- **Task data**
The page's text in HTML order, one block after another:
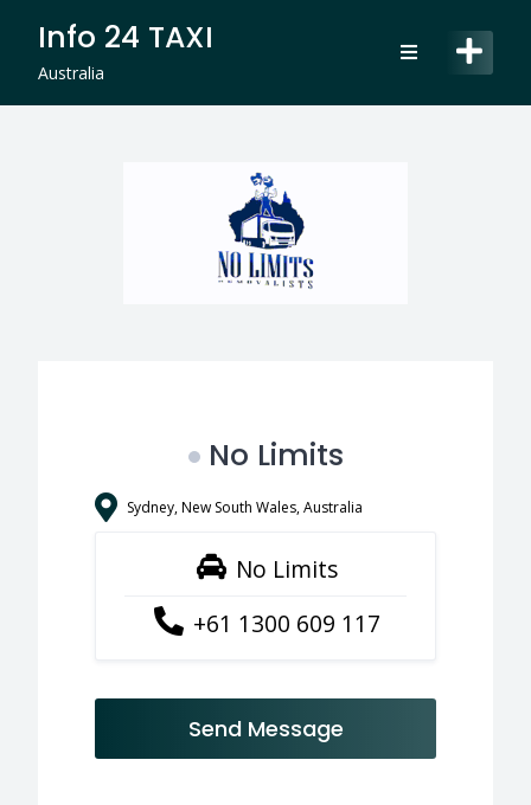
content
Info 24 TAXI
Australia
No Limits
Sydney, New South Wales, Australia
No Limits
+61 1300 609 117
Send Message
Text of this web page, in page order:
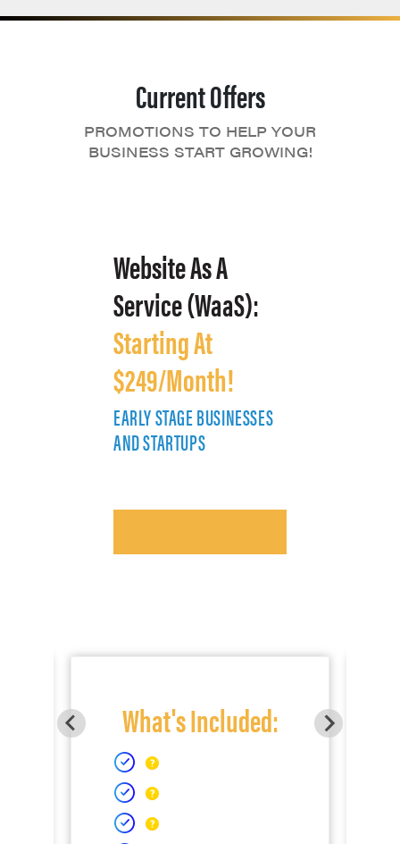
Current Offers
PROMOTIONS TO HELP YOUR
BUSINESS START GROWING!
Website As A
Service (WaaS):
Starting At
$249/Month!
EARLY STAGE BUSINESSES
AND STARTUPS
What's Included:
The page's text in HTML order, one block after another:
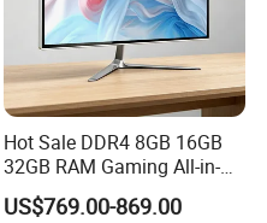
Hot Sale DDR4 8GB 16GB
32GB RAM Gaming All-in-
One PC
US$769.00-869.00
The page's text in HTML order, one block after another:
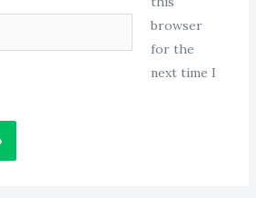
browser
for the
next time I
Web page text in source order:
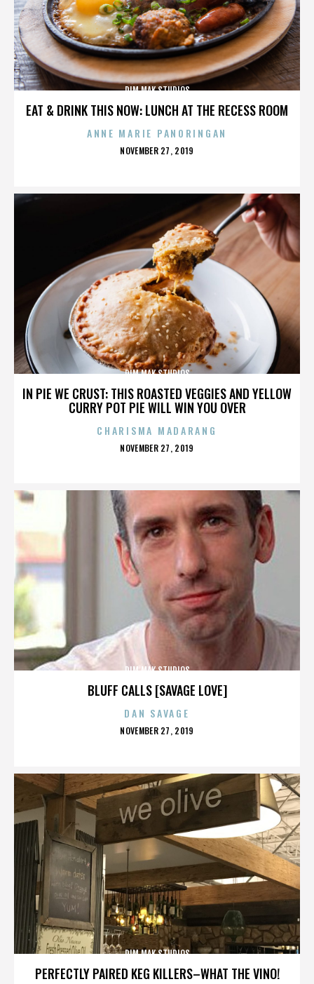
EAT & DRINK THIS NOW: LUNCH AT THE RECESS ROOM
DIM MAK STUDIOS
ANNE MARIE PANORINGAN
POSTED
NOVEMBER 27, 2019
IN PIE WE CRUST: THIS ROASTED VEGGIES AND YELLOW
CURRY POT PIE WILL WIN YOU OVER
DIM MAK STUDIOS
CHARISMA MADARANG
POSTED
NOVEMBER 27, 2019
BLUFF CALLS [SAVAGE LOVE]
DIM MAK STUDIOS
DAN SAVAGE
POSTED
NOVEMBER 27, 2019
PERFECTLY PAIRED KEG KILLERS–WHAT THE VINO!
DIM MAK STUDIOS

- **What is being asked**
Repeat the records above word for word, keeping no pictures in the copy.

- **Your response**
The page's text in HTML order, one block after another:
content
Info 24 TAXI
Australia
No Limits
Sydney, New South Wales, Australia
No Limits
+61 1300 609 117
Send Message
Text of this web page, in page order:
Current Offers
PROMOTIONS TO HELP YOUR
BUSINESS START GROWING!
Website As A
Service (WaaS):
Starting At
$249/Month!
EARLY STAGE BUSINESSES
AND STARTUPS
What's Included:
The page's text in HTML order, one block after another:
Hot Sale DDR4 8GB 16GB
32GB RAM Gaming All-in-
One PC
US$769.00-869.00
The page's text in HTML order, one block after another:
browser
for the
next time I
Web page text in source order:
EAT & DRINK THIS NOW: LUNCH AT THE RECESS ROOM
DIM MAK STUDIOS
ANNE MARIE PANORINGAN
POSTED
NOVEMBER 27, 2019
IN PIE WE CRUST: THIS ROASTED VEGGIES AND YELLOW
CURRY POT PIE WILL WIN YOU OVER
DIM MAK STUDIOS
CHARISMA MADARANG
POSTED
NOVEMBER 27, 2019
BLUFF CALLS [SAVAGE LOVE]
DIM MAK STUDIOS
DAN SAVAGE
POSTED
NOVEMBER 27, 2019
PERFECTLY PAIRED KEG KILLERS–WHAT THE VINO!
DIM MAK STUDIOS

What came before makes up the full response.